Then came last Tuesday.
I was sitting at my kitchen table, sipping a cup of decaf coffee and going over some monthly bills, when the doorbell rang. It was 2:00 PM. My son was still at school. I wasn’t expecting any packages.
I opened the door and stared.
If I hadn’t known the exact slope of his nose and the set of his jaw, I might not have recognized him. He looked terrible. He was gaunt, his skin had an unhealthy, grayish-yellow tint, and his clothes hung off his frame like they were tailored for someone twice his size. But the eyes were the same. Those shifty, self-serving eyes.
“Hi,” he said, his voice raspy and thin.
I didn’t open the screen door. I just stood there, arms crossed, feeling an absolute, glacial calm wash over me. “What do you want?”
“I know it’s been a long time,” he started, shifting his weight nervously. “And I know I have a lot of explaining to do. But I’m really sick. End-stage renal failure. Both my kidneys are shot. I’ve been on dialysis for almost two years, and it’s killing me. I’m at the bottom of the donor list, and my doctors say if I don’t get a living donor soon…” He trailed off, looking at me with big, pathetic, puppy-dog eyes.
I stared at him. The silence stretched between us, thick and heavy. I was trying to process what was happening.
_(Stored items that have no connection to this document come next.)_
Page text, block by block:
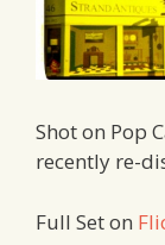
Shot on Pop
recently re-
Full Set on
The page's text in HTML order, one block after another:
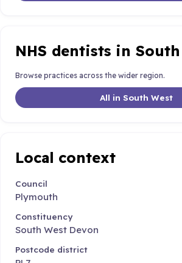
NHS dentists in
Browse practices across the wider region.
All in South West
Local context
Council
Plymouth
Constituency
South West Devon
Postcode district
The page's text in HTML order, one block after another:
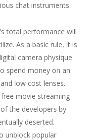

Was he here to apologize before he died? Was he here to finally try and meet the son he abandoned, fearing his own mortality?
Nope.
“I remember from when you were pregnant,” he continued, emboldened by my silence. “We have the same blood type. O-negative. Universal donors, but we can only take O-negative. It’s really hard to find a match.”
He took a deep breath, puffed out his sunken chest, and boldly, unbelievably, dropped the hammer.
“I need you to get tested to see if you’re a tissue match. I need a massive kidney donation. You’re my best shot at surviving this.”
I actually looked around my porch to see if someone was filming. I looked at the bushes. I looked at the sky.